# Youtube - Alle Kommentare werden als Spam markiert. Warum?!?!?



## 98romi (7. Juli 2014)

Hallo PCGHX-Community, 

Auf unserem neuen Youtube-Kanal "RJ Craft" werden automatisch alle Kommentare von Leuten, die unsere Videos kommentieren, als Spam markiert.
Sogar nette Kommentare.

Beispiel:
Jemand kommentiert eines unserer Videos mit: "Gutes Video! Weiter so!" Und sowas markiert dann Youtube als Spam!
Und ich kann dann bei jedem Kommentar einzeln einstellen, dass es kein Spam ist!!

Das ist sowas von nervig! Momentan bei 11 Abonnenten gehts ja noch, da kommt halt mal alle 3 Tage nur ein Kommentar, aber wenn wir irgendwann mehr Abonnenten haben, dann werden wir irgendwann gar nicht mehr fertig mit Kommentar nicht als Spam festlegen...
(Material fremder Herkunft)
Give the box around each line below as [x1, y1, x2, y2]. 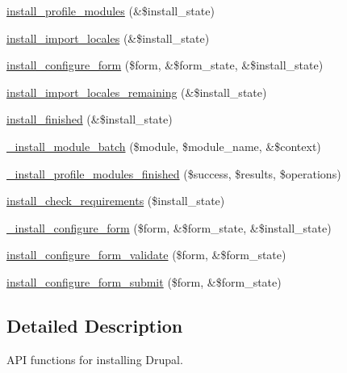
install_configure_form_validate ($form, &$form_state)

Außerdem stelle ich mich in 99,9% der Fälle zu blöd an, diese Einstellung zu finden, diesen Kommentar als Spam zu "entmarkieren". Wäre schön wenn mir da jemand mal ne Anleitung dazu schreiben könnte. Oder am besten gleich mal ne Einstellungen dass Youtube-Kommentare nicht mehr als Spam markiert werden.

Bitte helft uns.

MFG,
98romi


----------



## informatrixx (7. Juli 2014)

Geht glaub' ich nur da zum Einstellen (eingeloggt):
https://www.youtube.com/comment_management

unten bei "Standardeinstellungen":
Auf neuen Videos - Alle Kommentare zulassen
Auf meinem Kanal - Alle Kommentare zulassen

Gruß


----------



## 98romi (7. Juli 2014)

informatrixx schrieb:


> Geht glaub' ich nur da zum Einstellen (eingeloggt):
> https://www.youtube.com/comment_management
> 
> unten bei "Standardeinstellungen":
> ...



Danke, ich werds morgen mal probieren! 

Übrigens muss ich dir was sagen:
Die Person, die unser Video "Kanalvorstellung 2.0" kommentiert hat, heißt genauso wie du.
Kann das sein, dass das genau du bist??

Wenn ja:
Danke für das positive Kommentar. Hat uns echt gefreut  
Leider markiert Youtube alle unsere Kommentare als Spam und löscht sogar einige. Deins leider auch. Wir versuchen mit aller Kraft, deinen Kommentar wiederherzustellen. Also nicht wundern, wenn man dein Kommentar erstmal nicht lesen kann. 

Gruß


----------



## Goyoma (7. Juli 2014)

Ich kommentiere auch mal! 

Mal sehen ob es angezeigt wird bei eurem neuesten Video.


----------



## 98romi (7. Juli 2014)

Hoffentlich. Das wär der erste Kommentar, der nicht als Spam markiert werden würde.

Edit:
Nicht wundern, der Kanal existiert erst seit einigen Wochen (daher erst 11 Abonnenten).


----------



## Goyoma (7. Juli 2014)

So hab kommentiert, schau mal nach


----------



## 98romi (7. Juli 2014)

Ok, PvZ Gw #004 hast du kommentiert, oder??


----------



## Goyoma (7. Juli 2014)

Exakt


----------



## 98romi (7. Juli 2014)

Es hat funktioniert. Der erste Kommentar, der nicht als Spam markiert wurde! 

Geil  

Eins muss ich noch sagen, sowohl die normalen Kommentare, als auch die als Spam markierten Kommentare kommen ganz normal im E-Mail-Postfach an.


----------



## Goyoma (7. Juli 2014)

Yeah 

Ich glaube das kommt auf die Länge der Kommentare an. War bei mir auch mal so.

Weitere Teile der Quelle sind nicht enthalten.